> The input
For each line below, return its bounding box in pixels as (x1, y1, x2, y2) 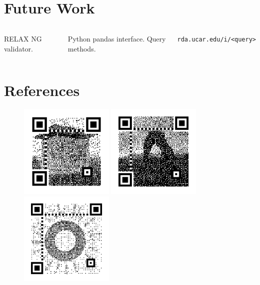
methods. (67, 43, 96, 53)
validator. (4, 43, 33, 53)
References (4, 79, 80, 100)
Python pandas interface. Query (67, 33, 166, 44)
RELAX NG (4, 33, 42, 44)
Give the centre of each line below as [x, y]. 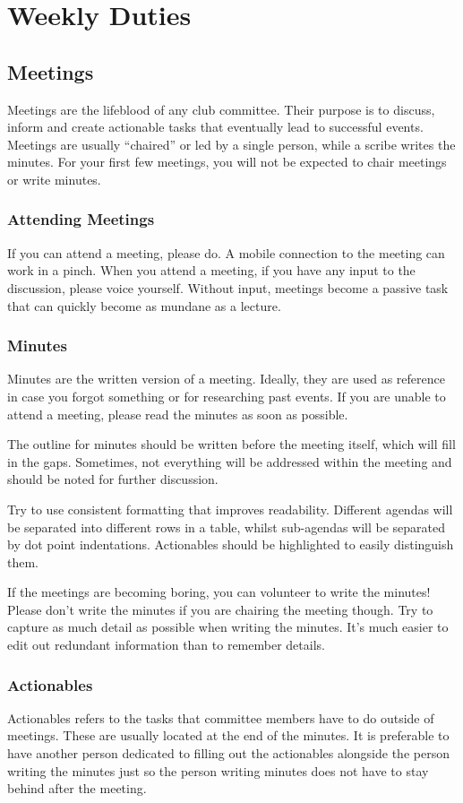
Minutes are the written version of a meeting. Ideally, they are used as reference [226, 379]
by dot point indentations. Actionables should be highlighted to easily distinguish [231, 544]
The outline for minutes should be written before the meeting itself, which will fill [231, 444]
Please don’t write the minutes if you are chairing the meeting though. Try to [220, 609]
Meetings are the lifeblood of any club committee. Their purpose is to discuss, [221, 109]
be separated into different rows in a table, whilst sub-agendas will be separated [227, 527]
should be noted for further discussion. [113, 479]
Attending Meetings [81, 219]
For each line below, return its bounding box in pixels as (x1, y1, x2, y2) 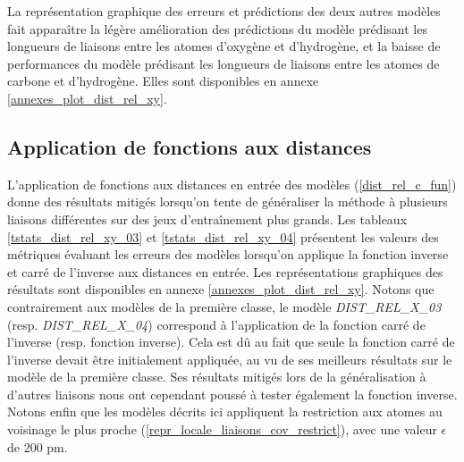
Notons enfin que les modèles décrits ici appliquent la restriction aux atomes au (7, 402, 443, 421)
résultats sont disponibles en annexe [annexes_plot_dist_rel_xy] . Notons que (7, 280, 434, 298)
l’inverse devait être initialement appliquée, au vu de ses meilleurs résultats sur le (7, 349, 452, 368)
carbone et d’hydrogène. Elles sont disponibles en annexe (7, 71, 319, 90)
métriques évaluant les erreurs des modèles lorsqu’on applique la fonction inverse (7, 245, 449, 264)
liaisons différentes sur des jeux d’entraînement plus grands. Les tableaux (7, 209, 408, 228)
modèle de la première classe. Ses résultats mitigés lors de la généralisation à (7, 367, 426, 386)
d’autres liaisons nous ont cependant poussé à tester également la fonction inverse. (7, 384, 458, 403)
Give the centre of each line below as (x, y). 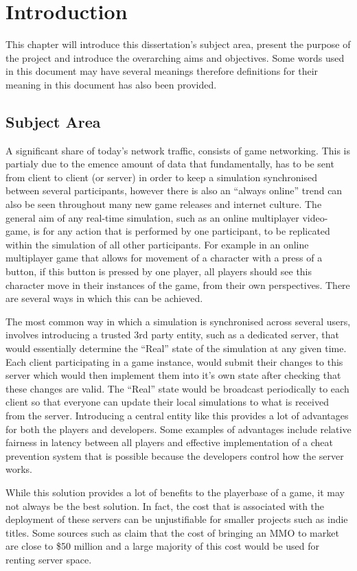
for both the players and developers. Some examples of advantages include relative (178, 429)
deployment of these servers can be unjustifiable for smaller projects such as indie (177, 519)
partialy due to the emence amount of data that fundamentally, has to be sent (170, 164)
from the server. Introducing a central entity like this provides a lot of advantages (177, 415)
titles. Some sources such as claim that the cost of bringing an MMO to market (172, 532)
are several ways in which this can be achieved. (104, 298)
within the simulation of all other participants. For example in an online (157, 244)
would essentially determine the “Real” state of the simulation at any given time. (176, 348)
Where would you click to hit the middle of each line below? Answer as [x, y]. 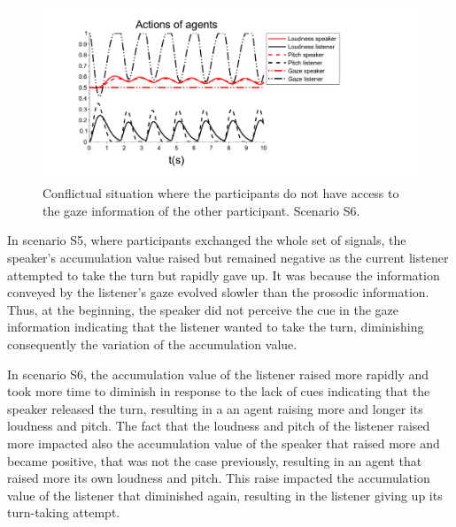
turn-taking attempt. [64, 512]
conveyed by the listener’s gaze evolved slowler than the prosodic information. [218, 292]
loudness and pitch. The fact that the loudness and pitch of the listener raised [219, 426]
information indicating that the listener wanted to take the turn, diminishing [216, 327]
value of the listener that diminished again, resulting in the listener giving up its [225, 495]
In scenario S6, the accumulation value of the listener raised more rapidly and [218, 374]
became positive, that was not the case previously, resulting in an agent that [215, 460]
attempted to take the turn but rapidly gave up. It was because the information [224, 275]
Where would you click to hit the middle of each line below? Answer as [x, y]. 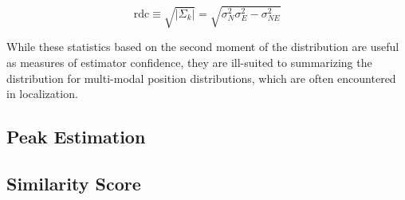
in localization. [42, 94]
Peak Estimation [76, 137]
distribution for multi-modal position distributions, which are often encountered [201, 78]
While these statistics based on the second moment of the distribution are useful [203, 47]
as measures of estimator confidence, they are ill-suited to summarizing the [189, 62]
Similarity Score [74, 183]
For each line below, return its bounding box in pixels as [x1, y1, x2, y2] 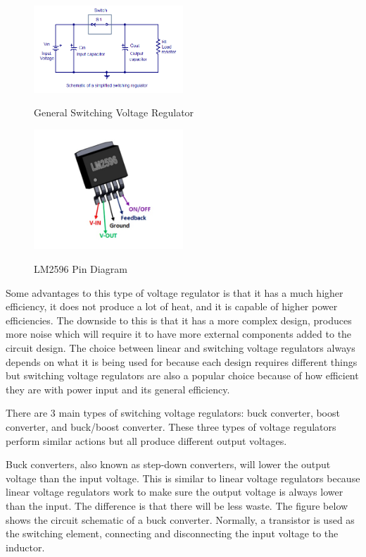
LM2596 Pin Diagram [34, 262, 127, 276]
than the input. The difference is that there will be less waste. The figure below [6, 498, 348, 513]
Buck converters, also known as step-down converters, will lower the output [6, 457, 331, 472]
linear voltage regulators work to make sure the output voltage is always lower [6, 484, 343, 499]
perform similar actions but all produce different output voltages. [6, 433, 287, 448]
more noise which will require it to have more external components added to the [6, 326, 352, 341]
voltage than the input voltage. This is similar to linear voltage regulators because [6, 470, 360, 485]
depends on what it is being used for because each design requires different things [6, 354, 358, 369]
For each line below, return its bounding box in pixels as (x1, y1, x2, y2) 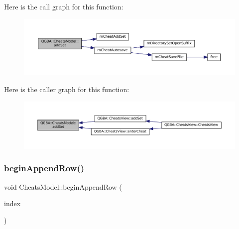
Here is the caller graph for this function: (4, 84, 129, 95)
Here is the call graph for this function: (4, 1, 123, 11)
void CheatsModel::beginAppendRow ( (4, 181, 122, 192)
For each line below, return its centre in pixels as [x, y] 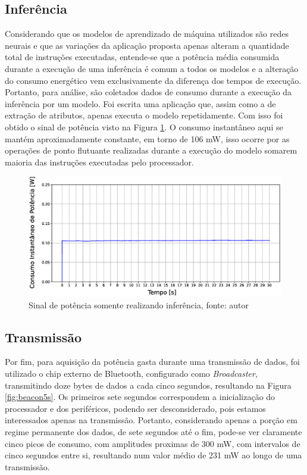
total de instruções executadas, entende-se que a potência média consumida [142, 57]
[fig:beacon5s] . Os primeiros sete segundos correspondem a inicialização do [140, 397]
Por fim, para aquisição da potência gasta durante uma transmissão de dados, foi [152, 362]
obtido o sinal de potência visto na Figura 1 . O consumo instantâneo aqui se [144, 126]
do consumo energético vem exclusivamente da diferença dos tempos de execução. [153, 80]
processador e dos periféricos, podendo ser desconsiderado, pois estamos [135, 408]
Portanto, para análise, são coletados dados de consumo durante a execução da [148, 92]
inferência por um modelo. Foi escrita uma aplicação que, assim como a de [140, 103]
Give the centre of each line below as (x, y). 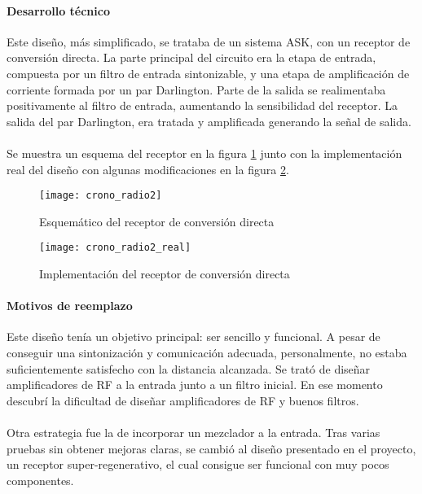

> Brief
Please repeat the listing precisely, excluding the pictures it contains.

> Response box
For each line below, return its bounding box in pixels as (x1, y1, x2, y2) 
methods. (67, 43, 96, 53)
validator. (4, 43, 33, 53)
References (4, 79, 80, 100)
Python pandas interface. Query (67, 33, 166, 44)
RELAX NG (4, 33, 42, 44)
Give the centre of each line below as [x, y]. 
Minutes are the written version of a meeting. Ideally, they are used as reference [226, 379]
by dot point indentations. Actionables should be highlighted to easily distinguish [231, 544]
The outline for minutes should be written before the meeting itself, which will fill [231, 444]
Please don’t write the minutes if you are chairing the meeting though. Try to [220, 609]
Meetings are the lifeblood of any club committee. Their purpose is to discuss, [221, 109]
be separated into different rows in a table, whilst sub-agendas will be separated [227, 527]
should be noted for further discussion. [113, 479]
Attending Meetings [81, 219]
For each line below, return its bounding box in pixels as (x1, y1, x2, y2) 
Notons enfin que les modèles décrits ici appliquent la restriction aux atomes au (7, 402, 443, 421)
résultats sont disponibles en annexe [annexes_plot_dist_rel_xy] . Notons que (7, 280, 434, 298)
l’inverse devait être initialement appliquée, au vu de ses meilleurs résultats sur le (7, 349, 452, 368)
carbone et d’hydrogène. Elles sont disponibles en annexe (7, 71, 319, 90)
métriques évaluant les erreurs des modèles lorsqu’on applique la fonction inverse (7, 245, 449, 264)
liaisons différentes sur des jeux d’entraînement plus grands. Les tableaux (7, 209, 408, 228)
modèle de la première classe. Ses résultats mitigés lors de la généralisation à (7, 367, 426, 386)
d’autres liaisons nous ont cependant poussé à tester également la fonction inverse. (7, 384, 458, 403)
Give the centre of each line below as (x, y). 
for both the players and developers. Some examples of advantages include relative (178, 429)
deployment of these servers can be unjustifiable for smaller projects such as indie (177, 519)
partialy due to the emence amount of data that fundamentally, has to be sent (170, 164)
from the server. Introducing a central entity like this provides a lot of advantages (177, 415)
titles. Some sources such as claim that the cost of bringing an MMO to market (172, 532)
are several ways in which this can be achieved. (104, 298)
within the simulation of all other participants. For example in an online (157, 244)
would essentially determine the “Real” state of the simulation at any given time. (176, 348)
Where would you click to hit the middle of each line below? Answer as [x, y]. 
turn-taking attempt. [64, 512]
conveyed by the listener’s gaze evolved slowler than the prosodic information. [218, 292]
loudness and pitch. The fact that the loudness and pitch of the listener raised [219, 426]
information indicating that the listener wanted to take the turn, diminishing [216, 327]
value of the listener that diminished again, resulting in the listener giving up its [225, 495]
In scenario S6, the accumulation value of the listener raised more rapidly and [218, 374]
became positive, that was not the case previously, resulting in an agent that [215, 460]
attempted to take the turn but rapidly gave up. It was because the information [224, 275]
Where would you click to hit the middle of each line below? Answer as [x, y]. 
in localization. [42, 94]
Peak Estimation [76, 137]
distribution for multi-modal position distributions, which are often encountered [201, 78]
While these statistics based on the second moment of the distribution are useful [203, 47]
as measures of estimator confidence, they are ill-suited to summarizing the [189, 62]
Similarity Score [74, 183]
For each line below, return its bounding box in pixels as [x1, y1, x2, y2] 
LM2596 Pin Diagram [34, 262, 127, 276]
than the input. The difference is that there will be less waste. The figure below [6, 498, 348, 513]
Buck converters, also known as step-down converters, will lower the output [6, 457, 331, 472]
linear voltage regulators work to make sure the output voltage is always lower [6, 484, 343, 499]
perform similar actions but all produce different output voltages. [6, 433, 287, 448]
more noise which will require it to have more external components added to the [6, 326, 352, 341]
voltage than the input voltage. This is similar to linear voltage regulators because [6, 470, 360, 485]
depends on what it is being used for because each design requires different things [6, 354, 358, 369]
For each line below, return its bounding box in pixels as (x1, y1, x2, y2) 
Here is the caller graph for this function: (4, 84, 129, 95)
Here is the call graph for this function: (4, 1, 123, 11)
void CheatsModel::beginAppendRow ( (4, 181, 122, 192)
For each line below, return its centre in pixels as [x, y] 
total de instruções executadas, entende-se que a potência média consumida [142, 57]
[fig:beacon5s] . Os primeiros sete segundos correspondem a inicialização do [140, 397]
Por fim, para aquisição da potência gasta durante uma transmissão de dados, foi [152, 362]
obtido o sinal de potência visto na Figura 1 . O consumo instantâneo aqui se [144, 126]
do consumo energético vem exclusivamente da diferença dos tempos de execução. [153, 80]
processador e dos periféricos, podendo ser desconsiderado, pois estamos [135, 408]
Portanto, para análise, são coletados dados de consumo durante a execução da [148, 92]
inferência por um modelo. Foi escrita uma aplicação que, assim como a de [140, 103]
Give the centre of each line below as (x, y). 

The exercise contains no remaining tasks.